We know the pre-teen and teenage years are tough, especially for girls. A new trend is raising red flags, specifically with young girls seeking validation for their looks. They are posting videos for the world to see, asking “Am I pretty?”
In a generation of iCarly, Facebook and Twitter, with the pressures of Photoshop, Botox, injectable cosmetics and reality stars, the pressures to ‘be perfect’ and ‘be pretty’ are stronger than ever on girls today.
One growing trend among tween and teen girls is posting videos on you tube asking… ‘Am I pretty?’
The trend is catching on. YouTube has millions of videos with millions of views. Anyone can post, and anyone can comment. What is seen and said isn’t monitored or rated.
“My friends say I’m cute, but I don’t think so,” one girl said.
We asked a Huntsville psychologist for his take on this trend.
“I think it shows a complete lack of self-esteem of teenagers,” said Dr. Roger Rinn. He says the videos are a state of our society.
“I think we sexualize little girls early and they have no childhood,” Dr. Rinn said.
It sends a warning for parents not to unplug from their children.

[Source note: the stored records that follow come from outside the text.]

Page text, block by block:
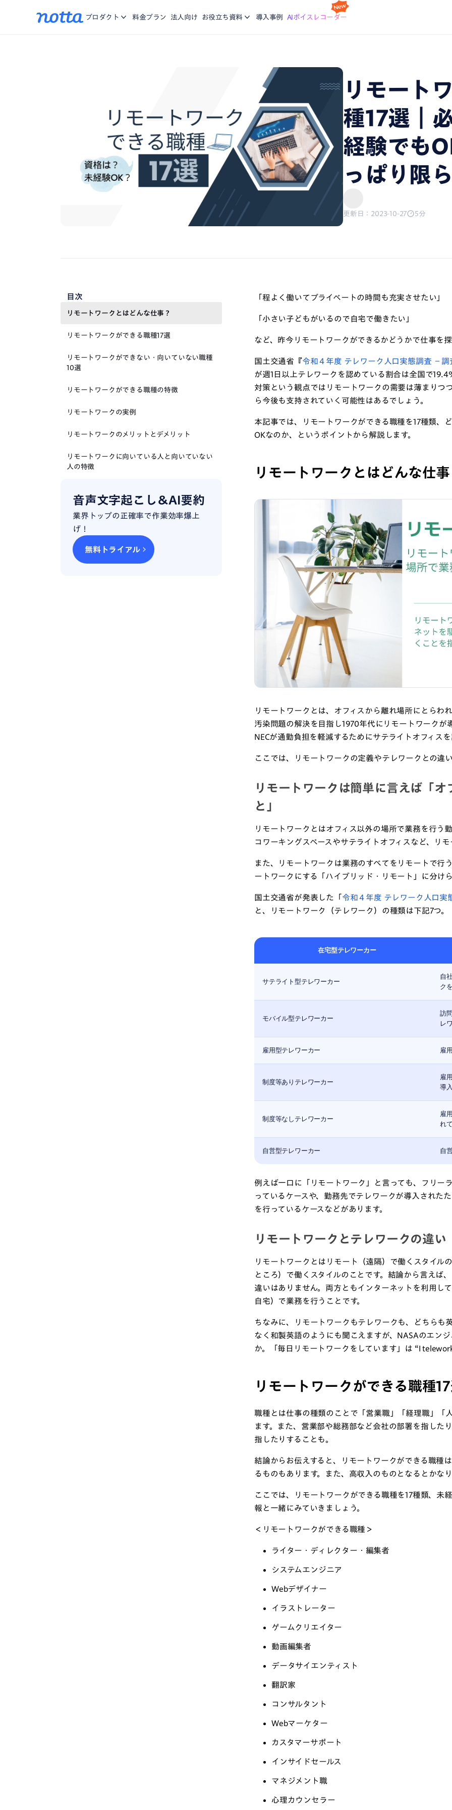
プロダクト
お問合せ iOS/Androidで使える文字起こしアプリ
商談の記録、分析、CRM同期などをエージェントにお任せ
思考する時間を、あなたに。会議・データの整理分析はAIにお任せ
会話が
料金プラン 法人向け お役立ち資料
をご紹介。
Nottaの基本的な使い方について学ぶ。企業に向けた研修
コースも提供
導入事例 AIボイスレコーダー
リモート
種17選｜
経験でも
っぱり限
更新日：2023-10-27 5分
目次
リモートワークとはどんな仕事？
リモートワークができる職種17選
リモートワークができない・向いていない職種
10選
リモートワークができる職種の特徴
リモートワークの実例
リモートワークのメリットとデメリット
リモートワークに向いている人と向いていない
人の特徴
Web会議を完全自動でテキスト化！リモートワ
ークのアシスタントにNotta
リモートワークができる職種に関するよくある
質問
音声文字起こし＆AI要約
業界トップの正確率で作業効率爆上
げ！
無料トライアル
「程よく働いてプライベートの時間も充実させたい」
「小さい子どもがいるので自宅で働きたい」
など、昨今リモートワークができるかどうかで仕事を
国土交通省『令和４年度 テレワーク人口実態調査 －
が週1日以上テレワークを認めている割合は全国で
対策という観点ではリモートワークの需要は薄まりつ
ら今後も支持されていく可能性はあるでしょう。
本記事では、リモートワークができる職種を17種類、
OKなのか、というポイントから解説します。
リモートワークとはどんな仕
リモートワークとは、オフィスから離れ場所にとらわ
汚染問題の解決を目指し1970年代にリモートワークが
NECが通勤負担を軽減するためにサテライトオフィス
ここでは、リモートワークの定義やテレワークとの違
リモートワークは簡単に言えば「
と」
リモートワークとはオフィス以外の場所で業務を行う
コワーキングスペースやサテライトオフィスなど、リ
また、リモートワークは業務のすべてをリモートで行
ートワークにする「ハイブリッド・リモート」に分け
国土交通省が発表した「 令和４年度 テレワーク人口実
と、リモートワーク（テレワーク）の種類は下記7つ。
在宅型テレワーカー
サテライト型テレワーカー
自
ク
モバイル型テレワーカー
訪
レ
雇用型テレワーカー 雇
制度等ありテレワーカー
雇
導
制度等なしテレワーカー
雇
れ
自営型テレワーカー 自
例えば一口に「リモートワーク」と言っても、フリー
っているケースや、勤務先でテレワークが導入された
を行っているケースなどがあります。
リモートワークとテレワークの違い
リモートワークとはリモート（遠隔）で働くスタイル
ところ）で働くスタイルのことです。結論から言えば
違いはありません。両方ともインターネットを利用し
自宅）で業務を行うことです。
ちなみに、リモートワークもテレワークも、どちらも
なく和製英語のようにも聞こえますが、NASAのエン
か。「毎日リモートワークをしています」は “I
リモートワークができる職種
職種とは仕事の種類のことで「営業職」「経理職」「
ます。また、営業部や総務部など会社の部署を指した
指したりすることも。
結論からお伝えすると、リモートワークができる職種
るものもあります。また、高収入のものとなるとかな
ここでは、リモートワークができる職種を17種類、未
報と一緒にみていきましょう。
＜リモートワークができる職種＞
ライター・ディレクター・編集者
システムエンジニア
Webデザイナー
イラストレーター
ゲームクリエイター
動画編集者
データサイエンティスト
翻訳家
コンサルタント
Webマーケター
カスタマーサポート
インサイドセールス
マネジメント職
心理カウンセラー

“I think it also demonstrates that there’s not a lot of extracurricular activities going on in these kids’ lives,” Dr. Rinn added. “It may be that these kids parents are allowing these kids to use the Internet as a baby sitting tool.”
Parents — you should put parental controls on your home computer, as well as wireless devices. These include smart phones, iPods, even hand-held games.
If the device can shoot video and hold a wireless connection, the video can be shot, uploaded and online in less than 30 seconds.
These seemingly innocent questions, asked to the world, can quickly turn into a predator’s playground.
“Predators look for inadequate folks, they look for people who look weak, who look vulnerable, and these kids are, to say the least, ultimately vulnerable,” said Dr. Rinn.
It’s up to parents to better monitor their kids’ activities on the web. Here are some suggestions:
- First, talk to them. Explain the dangers of online interaction, especially how people aren’t always who they say they are.
- Let kids know you plan to monitor their online activites. That might keep them in check.
- Keep devices age-appropriate.
- Does your 8-year-old really need an iPhone? Think about the maturity level of your child and decide what gadgets they can handle.